Jamie Lee Curtis nasceu exatamente uma semana antes do lançamento deste filme, estrelado por seus pais, Tony Curtis (1925-2010) e Janet Leigh (1927-2004). Este foi o 4° de 5 filmes estrelados pelo casal de atores. Em ordem cronológica, são eles: Houdini, o homem miraculoso (53), O escudo negro de Falworth (54), Vikings, os conquistadores (58), este filme e Quem era aquela pequena? (60). (NOTA: Eles contracenaram juntos pela última vez em Pepe (60), onde Curtis não foi creditado). A argentina Linda Cristal foi a última integrante do elenco principal deste filme a falecer.

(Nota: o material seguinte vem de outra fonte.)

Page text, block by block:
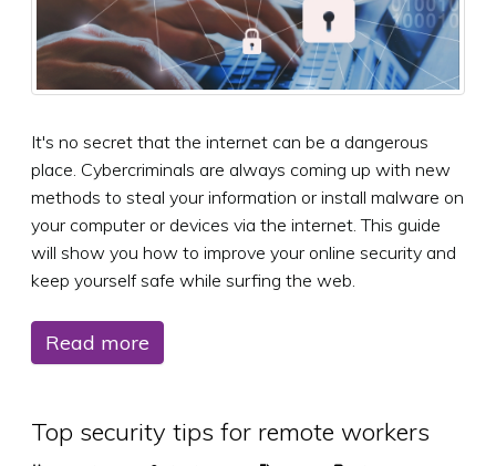
It's no secret that the internet can be a dangerous
place. Cybercriminals are always coming up with new
methods to steal your information or install malware on
your computer or devices via the internet. This guide
will show you how to improve your online security and
keep yourself safe while surfing the web.
Read more
Top security tips for remote workers
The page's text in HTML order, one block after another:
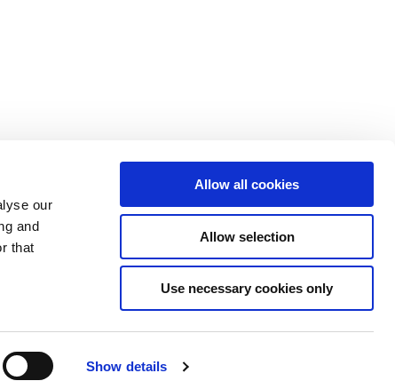
our
and
that
Show details
Allow all cookies
Allow selection
Use necessary cookies only
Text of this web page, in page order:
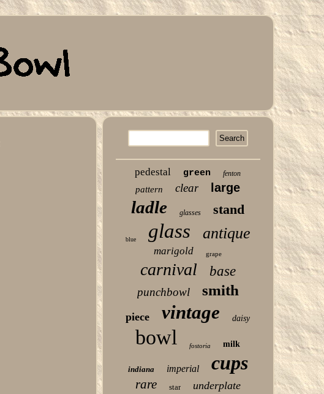
pedestal green fenton
pattern clear large
ladle glasses stand
blue glass antique
marigold grape
carnival base
punchbowl smith
piece vintage daisy
bowl fostoria milk
indiana imperial cups
rare star underplate

Este foi o 2° de 4 filmes que o astro Tony Curtis e o diretor Blake Edwards (1922-2010) fizeram juntos. Em ordem, são eles: Hienas do pano verde (57), este filme, Anáguas a bordo (59) e A corrida do século (65). O ritmo é acelerado; todos os acontecimentos excêntricos têm um ar de alegria contagiante de comédia ágil e descontraída. Mesmo sendo um filme menor de Edwards, tem seus bons momentos.
Sem nexo o plot twist desse filme
Como alguém poderia pensar que o filho era do Paul, sendo que havia se passado somente 2 semanas da viagem?
737. (31/08/2020)
Mesmo com bons protagonistas e diretor, é um filme que se vê e logo esquece. Quase imperceptível.
Gosto por demais das comédias leves do saudoso Blake Edwards. Contanto, De Folga para Amar, com o outro título apresentado na TV Aberta (A Licença Perfeito) não passa de uma comédia bem abaixo da média e insossa. Contendo poucos momentos engraçados e, nem sequer, as atuações de Tony Curtis e Janet Leigh conseguem ser carismáticas.
Blake Edwards tem comédias infinitivamente melhores e mais engraçadas que esta.
Uma comédia divertida do especialista Blake Edwards. Vi há vários anos atrás no Telecine.